[Saved entries]
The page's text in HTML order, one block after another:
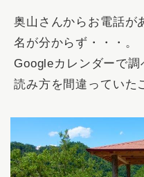
奥山さんからお電話が
名が分からず・・・。
Googleカレンダーで
読み方を間違っていた

## Your assignment
Please restate each entry exactly, but drop any picture it holds.

## Written response
The page's text in HTML order, one block after another:
奥山さんからお電話が
名が分からず・・・。
Googleカレンダーで
読み方を間違っていた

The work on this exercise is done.